* What you have to do *
The full set of entries is to be printed exactly, with pictures excluded.

====================

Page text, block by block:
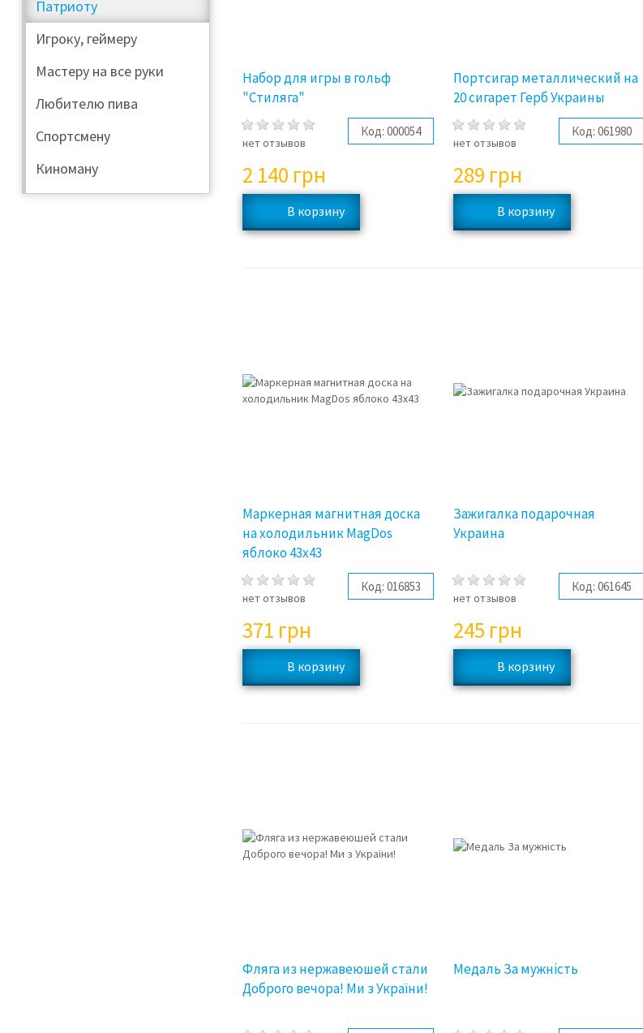
Патриоту
Игроку, геймеру
Мастеру на все руки
Любителю пива
Спортсмену
Киноману
Набор для игры в гольф
"Стиляга"
нет отзывов
Код: 000054
2 140 грн
Портсигар металлический на
20 сигарет Герб Украины
нет отзывов
Код: 061980
289 грн
Маркерная магнитная доска
на холодильник MagDos
яблоко 43x43
нет отзывов
Код: 016853
371 грн
Зажигалка подарочная
Украина
нет отзывов
Код: 061645
245 грн
Фляга из нержавеюшей стали
Доброго вечора! Ми з України!
Медаль За мужнiсть
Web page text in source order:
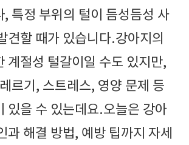
, 특정 부위의 털이 듬성듬성 사
견할 때가 있습니다.강아지의
계절성 털갈이일 수도 있지만,
르기, 스트레스, 영양 문제 등
있을 수 있는데요.오늘은 강아
과 해결 방법, 예방 팁까지 자세
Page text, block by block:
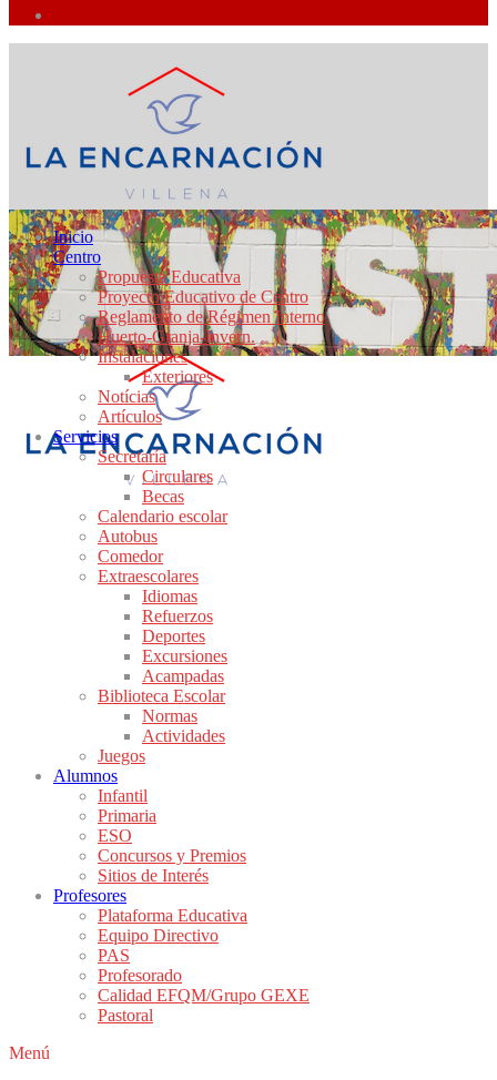
Inicio
Centro
Propuesta Educativa
Proyecto Educativo de Centro
Reglamento de Régimen Interno
Huerto-Granja-Invern.
Instalaciones
Exteriores
Notícias
Artículos
Servicios
Secretaría
Circulares
Becas
Calendario escolar
Autobus
Comedor
Extraescolares
Idiomas
Refuerzos
Deportes
Excursiones
Acampadas
Biblioteca Escolar
Normas
Actividades
Juegos
Alumnos
Infantil
Primaria
ESO
Concursos y Premios
Sitios de Interés
Profesores
Plataforma Educativa
Equipo Directivo
PAS
Profesorado
Calidad EFQM/Grupo GEXE
Pastoral
Menú
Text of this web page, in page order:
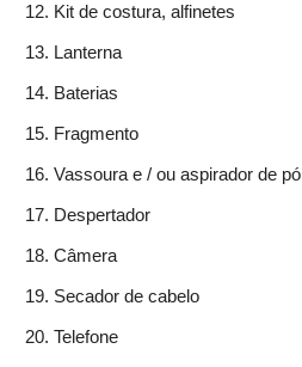
Kit de costura, alfinetes
Lanterna
Baterias
Fragmento
Vassoura e / ou aspirador de pó
Despertador
Câmera
Secador de cabelo
Telefone
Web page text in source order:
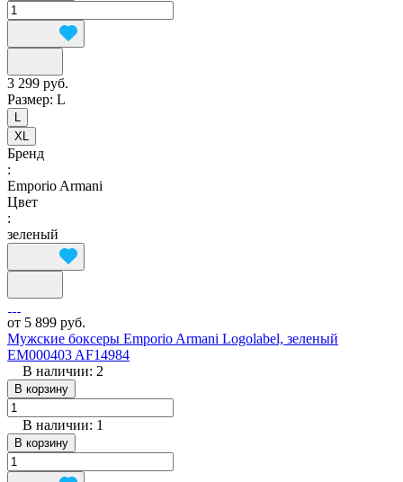
3 299 руб.
Размер: L
L
XL
Бренд
:
Emporio Armani
Цвет
:
зеленый
от 5 899 руб.
Мужские боксеры Emporio Armani Logolabel, зеленый
EM000403 AF14984
В наличии: 2
В корзину
В наличии: 1
В корзину

====================

* Completed exercise *
Page text, block by block:
Патриоту
Игроку, геймеру
Мастеру на все руки
Любителю пива
Спортсмену
Киноману
Набор для игры в гольф
"Стиляга"
нет отзывов
Код: 000054
2 140 грн
Портсигар металлический на
20 сигарет Герб Украины
нет отзывов
Код: 061980
289 грн
Маркерная магнитная доска
на холодильник MagDos
яблоко 43x43
нет отзывов
Код: 016853
371 грн
Зажигалка подарочная
Украина
нет отзывов
Код: 061645
245 грн
Фляга из нержавеюшей стали
Доброго вечора! Ми з України!
Медаль За мужнiсть
Web page text in source order:
, 특정 부위의 털이 듬성듬성 사
견할 때가 있습니다.강아지의
계절성 털갈이일 수도 있지만,
르기, 스트레스, 영양 문제 등
있을 수 있는데요.오늘은 강아
과 해결 방법, 예방 팁까지 자세
Page text, block by block:
Inicio
Centro
Propuesta Educativa
Proyecto Educativo de Centro
Reglamento de Régimen Interno
Huerto-Granja-Invern.
Instalaciones
Exteriores
Notícias
Artículos
Servicios
Secretaría
Circulares
Becas
Calendario escolar
Autobus
Comedor
Extraescolares
Idiomas
Refuerzos
Deportes
Excursiones
Acampadas
Biblioteca Escolar
Normas
Actividades
Juegos
Alumnos
Infantil
Primaria
ESO
Concursos y Premios
Sitios de Interés
Profesores
Plataforma Educativa
Equipo Directivo
PAS
Profesorado
Calidad EFQM/Grupo GEXE
Pastoral
Menú
Text of this web page, in page order:
Kit de costura, alfinetes
Lanterna
Baterias
Fragmento
Vassoura e / ou aspirador de pó
Despertador
Câmera
Secador de cabelo
Telefone
Web page text in source order:
3 299 руб.
Размер: L
L
XL
Бренд
:
Emporio Armani
Цвет
:
зеленый
от 5 899 руб.
Мужские боксеры Emporio Armani Logolabel, зеленый
EM000403 AF14984
В наличии: 2
В корзину
В наличии: 1
В корзину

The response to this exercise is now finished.